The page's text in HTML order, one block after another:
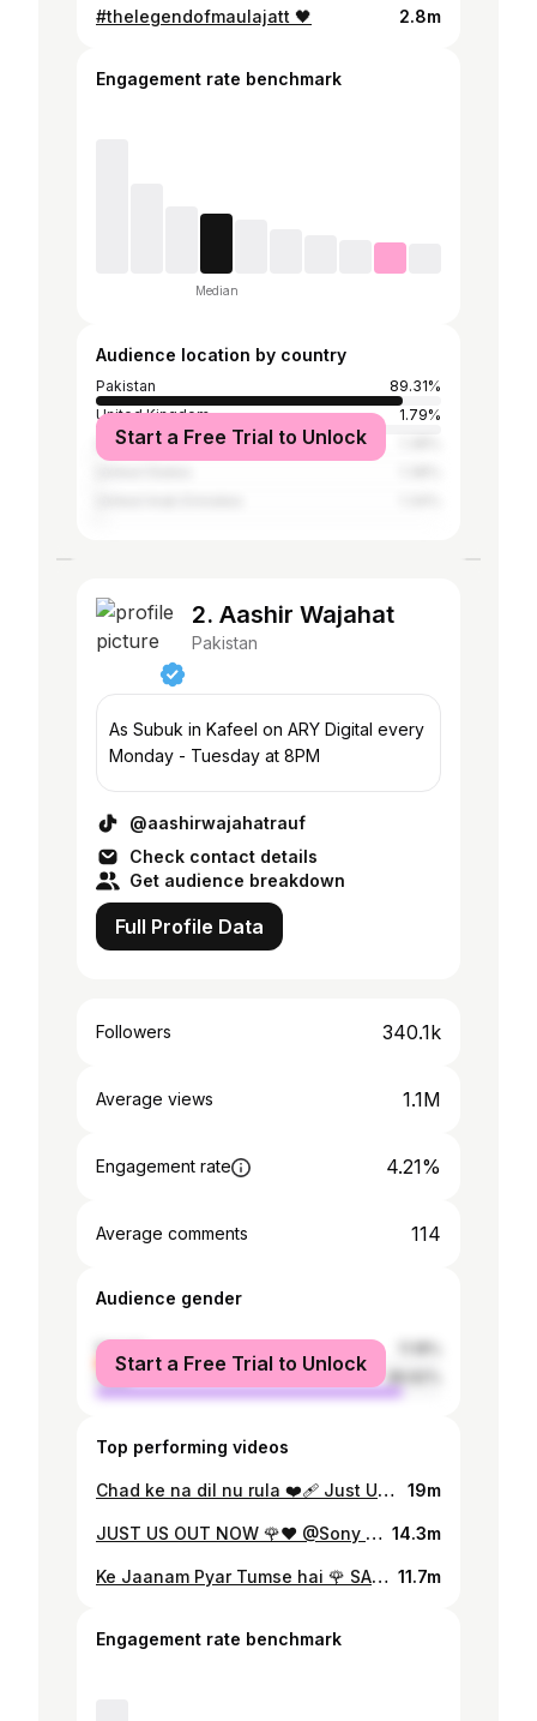
#thelegendofmaulajatt 🖤 2.8m
Engagement rate benchmark
Median
Audience location by country
Pakistan
89.31%
United Kingdom
1.79%
Saudi Arabia
Start a Free Trial to Unlock
2. Aashir Wajahat
Pakistan
As Subuk in Kafeel on ARY Digital every
Monday - Tuesday at 8PM
@aashirwajahatrauf
Check contact details
Get audience breakdown
Full Profile Data
Followers 340.1k
Average views 1.1M
Engagement rate 4.21%
Average comments 114
Audience gender
female
male
Start a Free Trial to Unlock
Top performing videos
Chad ke na dil nu rula ❤️‍🩹 Just Us trending in Pak and india 🫶🏻 19m
JUST US OUT NOW 🌹❤️ @Sony Music Pakistan 14.3m
Ke Jaanam Pyar Tumse hai 🌹 SADQAY Trending in Pak and India. Buhat saara pyaar 🍓🤍 11.7m
Engagement rate benchmark

Task brief → Please write the material out again exactly as shown above, minus any pictures.

Expected output →
The page's text in HTML order, one block after another:
#thelegendofmaulajatt 🖤 2.8m
Engagement rate benchmark
Median
Audience location by country
Pakistan
89.31%
United Kingdom
1.79%
Saudi Arabia
Start a Free Trial to Unlock
2. Aashir Wajahat
Pakistan
As Subuk in Kafeel on ARY Digital every
Monday - Tuesday at 8PM
@aashirwajahatrauf
Check contact details
Get audience breakdown
Full Profile Data
Followers 340.1k
Average views 1.1M
Engagement rate 4.21%
Average comments 114
Audience gender
female
male
Start a Free Trial to Unlock
Top performing videos
Chad ke na dil nu rula ❤️‍🩹 Just Us trending in Pak and india 🫶🏻 19m
JUST US OUT NOW 🌹❤️ @Sony Music Pakistan 14.3m
Ke Jaanam Pyar Tumse hai 🌹 SADQAY Trending in Pak and India. Buhat saara pyaar 🍓🤍 11.7m
Engagement rate benchmark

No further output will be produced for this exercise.